Острота и глубина кризиса, охватившего Римскую империю в III в., доказывается также и тем, что его проявления затрагивали не толь­ко отживающие свой век рабовладельческие отношения, но и лишь набирающие силы ростки новых экономических отношений, в том числе колонатские отношения. Имеющиеся в нашем распоряжении сведения о положении колонов анализирует В. С. Сергеев: «Об ухуд­шении экономического и правового положения колонов свидетель­ствуют дошедшие до нас петиции колонов императорских сальтусов, относящиеся к концу II и III в., т. е. к началу кризиса. В своих петициях колоны обращаются к высшей инстанции, к «священной особе» императора, с жалобами на злоупотребления властью и име­нем императора. Одна из такого рода петиций на имя императора Коммода дошла до нас в виде надписи, вырезанной на камне и по­ставленной в Бурунитанском сальтусе, в Африке... Эта петиция за­служивает внимания, так как она вводит нас во внутренние порядки поместий и знакомит с положением колонов и рабов. В своей пети­ции колоны названного сальтуса жалуются на обиды и угнетения со стороны кондуктора Аллия Максима. Кондуктор, заявляют колоны, вызвал в поместье солдат ближайшего гарнизона, схватил и мучил некотрых подчиненных ему колонов, в том числе и римских граж­дан, других наказал розгами, третьих бросил в тюрьму. Несправед­ливость подобного поступка и злоупотребления властью само со­бою очевидны. Очевидно также и нарушение «поместного устава», вырезанного на медной доске, выставленной на видном месте, и под­твержденного уполномоченным самого императора (прокуратором). В конце петиции колоны указывают, что, сознавая свое бессилие, они обращаются со всепокорнейшей просьбой к самой высшей ин­станции — римскому императору, прося его защитить их от произ­вола и насилия главного арендатора и его слуг. «Помоги нам, маленьким людям! Мы, ничтожные деревенские лю­дишки, тяжелым трудом своих рук поддерживающие свое существо­вание, не можем сравняться у твоих прокураторов с влиятельней­шим, безмерно щедрым кондуктором... Сжалься и своим священным рескриптом удостой предписать, чтобы мы давали не больше, чем должны согласно «закону Адриана» и письменным распоряжениям твоих прокураторов, чтобы благодаря твоему величеству мы, твои колоны, рожденные в твоих сальтусах, не притеснялись кондуктора­ми и их слугами».

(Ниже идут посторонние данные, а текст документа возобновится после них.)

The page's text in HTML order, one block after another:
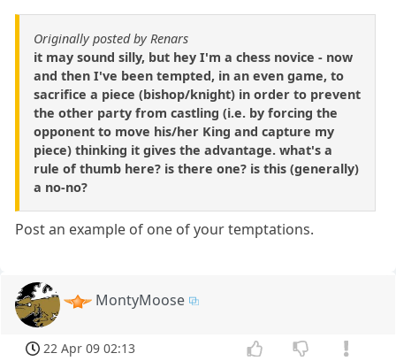
Originally posted by Renars
it may sound silly, but hey I'm a chess novice - now
and then I've been tempted, in an even game, to
sacrifice a piece (bishop/knight) in order to prevent
the other party from castling (i.e. by forcing the
opponent to move his/her King and capture my
piece) thinking it gives the advantage. what's a
rule of thumb here? is there one? is this (generally)
a no-no?
Post an example of one of your temptations.
MontyMoose
22 Apr 09 02:13

В дополнение к петиции африканских колонов можно привести еще другую петицию колонов одного из малоазиатских сальтусов, отно­сящуюся ко времени Филиппа Аравитянина (середина III в.).

«В счастливейшие времена вашего царствования, — так начинается петиция, — добродетельнейший и счастливейший из императоров, когда все наслаждаются миром и спокойствием вследствие прекра­щения всех зол и притеснений, лишь мы одни терпим несправедли­вости, совершенно не свойственные нашему времени. Мы, обитате­ли одного из ваших поместий, святейший государь, целой общиной обращаемся за помощью к вашему величеству. Нас неслыханно уг­нетают и пьют из нас все соки те, кому, казалось бы, более всего над­лежало заботиться о нашей защите. Солдаты, офицеры, влиятельные люди (династы) отрывают нас от работы, реквизируют рабочий скот, совершают беззаконные, недозволенные им вещи. По их вине мы тер­пим страшные, необычайные обиды и притеснения» (Сергеев В. С. Очерки по истории Древнего Рима. Т. II. М., 1938. С. 626—627).